Your objective>
Below are the records; copy each line in which "typedef" occurs.

Items from a dataset
----------

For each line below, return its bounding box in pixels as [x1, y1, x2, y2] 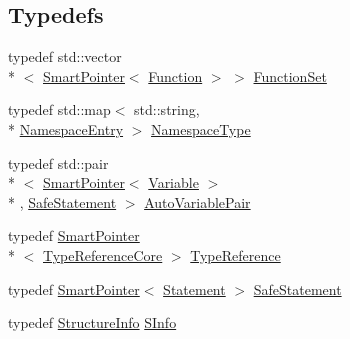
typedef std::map [8, 99, 111, 120]
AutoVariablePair [144, 191, 251, 212]
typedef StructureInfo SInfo [8, 312, 177, 333]
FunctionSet [253, 65, 327, 86]
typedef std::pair [8, 152, 109, 173]
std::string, [134, 99, 200, 120]
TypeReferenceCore [43, 244, 163, 265]
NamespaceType [151, 118, 251, 139]

----------

Your response>
typedef std::map [8, 99, 111, 120]
typedef StructureInfo SInfo [8, 312, 177, 333]
typedef std::pair [8, 152, 109, 173]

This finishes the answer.